%%

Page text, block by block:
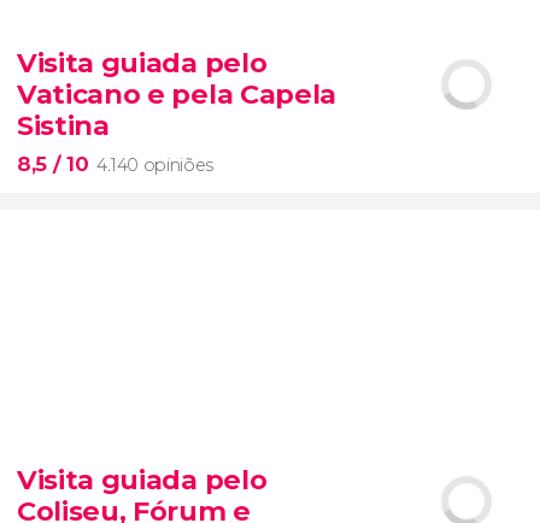
Visita guiada pelo
Vaticano e pela Capela
Sistina
8,5 / 10 4.140 opiniões
Museus do Vaticano e a Capela Sistina
Visita guiada pelo
Coliseu, Fórum e
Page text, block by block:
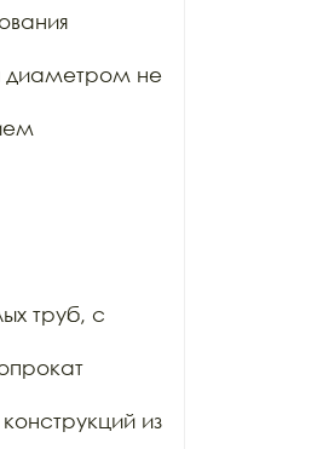
диаметром не
труб, с
из
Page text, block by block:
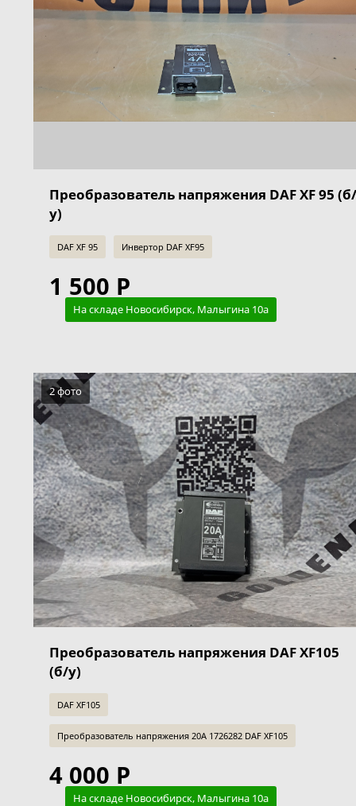
Преобразователь напряжения DAF XF 95 (б/
у)
DAF XF 95 Инвертор DAF XF95
1 500 Р
На складе Новосибирск, Малыгина 10а
2 фото
Преобразователь напряжения DAF XF105
(б/у)
DAF XF105
Преобразователь напряжения 20A 1726282 DAF XF105
4 000 Р
На складе Новосибирск, Малыгина 10а
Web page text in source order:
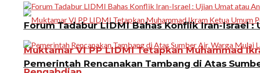
Muktamar VI PP LIDMI Tetapkan Muhammad
Forum Tadabur LIDMI Bahas Konflik Iran-Israel
Pemerintah Rencanakan Tambang di Atas
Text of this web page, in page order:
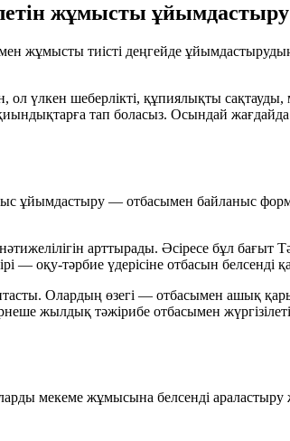
жұмысты ұйымдастыру
жұмысты тиісті деңгейде
шеберлікті, құпиялықты сақтауды,
қиындықтарға тап боласыз. Осындай
ұйымдастыру — отбасымен байланыс
арттырады. Әсіресе бұл бағыт
— оқу-тәрбие үдерісіне отбасын белсенді
Олардың өзегі — отбасымен ашық
жылдық тәжірибе отбасымен
мекеме жұмысына белсенді
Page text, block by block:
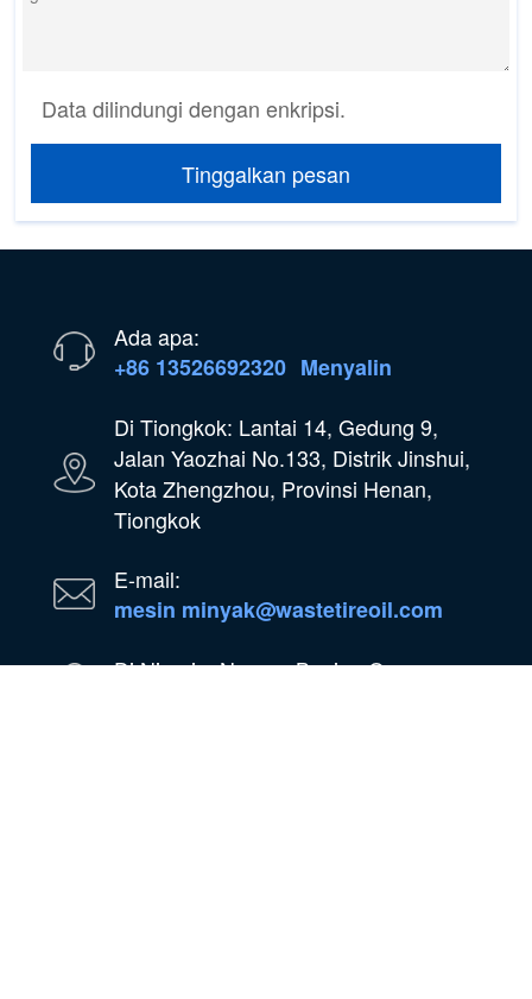
Data dilindungi dengan enkripsi.
Tinggalkan pesan
Ada apa:
+86 13526692320 Menyalin
Di Tiongkok: Lantai 14, Gedung 9,
Jalan Yaozhai No.133, Distrik Jinshui,
Kota Zhengzhou, Provinsi Henan,
Tiongkok
E-mail:
mesin minyak@wastetireoil.com
Di Nigeria: Negara Bagian Ogun,
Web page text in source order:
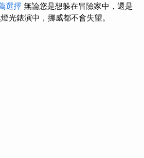
選擇 無論您是想躲在冒險家中，還是
光錶演中，挪威都不會失望。
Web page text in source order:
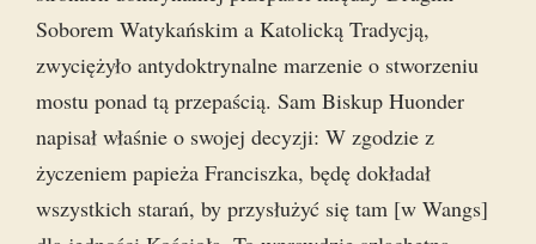
Soborem Watykańskim a Katolicką Tradycją,
zwyciężyło antydoktrynalne marzenie o stworzeniu
mostu ponad tą przepaścią. Sam Biskup Huonder
napisał właśnie o swojej decyzji: W zgodzie z
życzeniem papieża Franciszka, będę dokładał
wszystkich starań, by przysłużyć się tam [w Wangs]
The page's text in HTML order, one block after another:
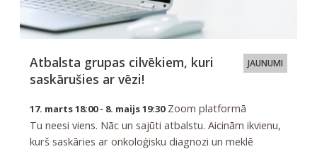
JAUNUMI
Atbalsta grupas cilvēkiem, kuri
saskārušies ar vēzi!
17. marts 18:00 - 8. maijs 19:30Zoom platformā
Tu neesi viens. Nāc un sajūti atbalstu. Aicinām ikvienu,
kurš saskāries ar onkoloģisku diagnozi un meklē
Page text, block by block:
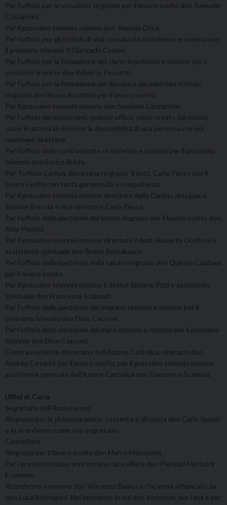
Per l’ufficio per le vocazioni, ringrazio per il lavoro svolto don Samuele
Costantini.
Per il prossimo triennio nomino don Alessio Orazi.
Per l’ufficio per gli istituti di vita consacrata riconfermo e nomino per
il prossimo triennio P.Giancarlo Corsini.
Per l’ufficio per la formazione del clero riconfermo e nomino per il
prossimo triennio don Roberto Peccetti.
Per l’ufficio per la formazione dei diaconi e dei ministeri istituiti
ringrazio don Bruno Burattini per il lavoro svolto.
Per il prossimo triennio nomino don Samuele Costantini.
Per l’ufficio dei ministranti, questo ufficio viene creato dal nuovo,
sono in attesa di ricevere la disponibilità di una persona che poi
nominerò direttore.
Per l’ufficio delle confraternite riconfermo e nomino per il prossimo
triennio don Enrico Brichi.
Per l’ufficio Caritas diocesana ringrazio il dott. Carlo Pesco per il
lavoro svolto con tanta generosità e competenza.
Per il prossimo triennio nomino direttore della Caritas diocesana
Simone Breccia e vice direttore Carlo Pesco.
Per l’ufficio della pastorale del lavoro ringrazio per il lavoro svolto don
Aldo Pieroni.
Per il prossimo triennio nomino direttore il dott. Roberto Oreficini e
assistente spirituale don Bruno Bottaluscio.
Per l’ufficio della pastorale della salute ringrazio don Quirino Capitani
per il lavoro svolto.
Per il prossimo triennio nomino il dottor Simone Pizzi e assistente
spirituale don Francesco Scalmati.
Per l’ufficio della pastorale dei migranti rinnovo e nomino per il
prossimo triennio don Dino Cecconi.
Per l’ufficio della pastorale del mare rinnovo e nomino per il prossimo
triennio don Dino Cecconi.
Come assistente diocesano dell’Azione Cattolica, ringrazio don
Andrea Cesarini per il lavoro svolto, per il prossimo triennio nomino
assistente generale dell’Azione Cattolica don Francesco Scalmati.
Uffici di Curia
Segretario dell’Arcivescovo
Ringrazio per la vicinanza amica, costante e discreta don Carlo Spazzi
e lo riconfermo come mio segretario.
Cancelliere
Ringrazio per il lavoro svolto don Marco Morosetti.
Per i prossimi cinque anni nomino cancelliere don Pierluigi Moriconi
Economo
Riconfermo e nomino don Vincenzo Baiocco che verrà affiancato da
don Luca Bottegoni. Nel momento in cui don Vincenzo, per l’età e per

%%

What is expected =
Up to and including the last line of the records above, print exactly every line from the one that contains "prossimo triennio don Dino Cecconi." onward.

Response =
prossimo triennio don Dino Cecconi.
Per l’ufficio della pastorale del mare rinnovo e nomino per il prossimo
triennio don Dino Cecconi.
Come assistente diocesano dell’Azione Cattolica, ringrazio don
Andrea Cesarini per il lavoro svolto, per il prossimo triennio nomino
assistente generale dell’Azione Cattolica don Francesco Scalmati.
Uffici di Curia
Segretario dell’Arcivescovo
Ringrazio per la vicinanza amica, costante e discreta don Carlo Spazzi
e lo riconfermo come mio segretario.
Cancelliere
Ringrazio per il lavoro svolto don Marco Morosetti.
Per i prossimi cinque anni nomino cancelliere don Pierluigi Moriconi
Economo
Riconfermo e nomino don Vincenzo Baiocco che verrà affiancato da
don Luca Bottegoni. Nel momento in cui don Vincenzo, per l’età e per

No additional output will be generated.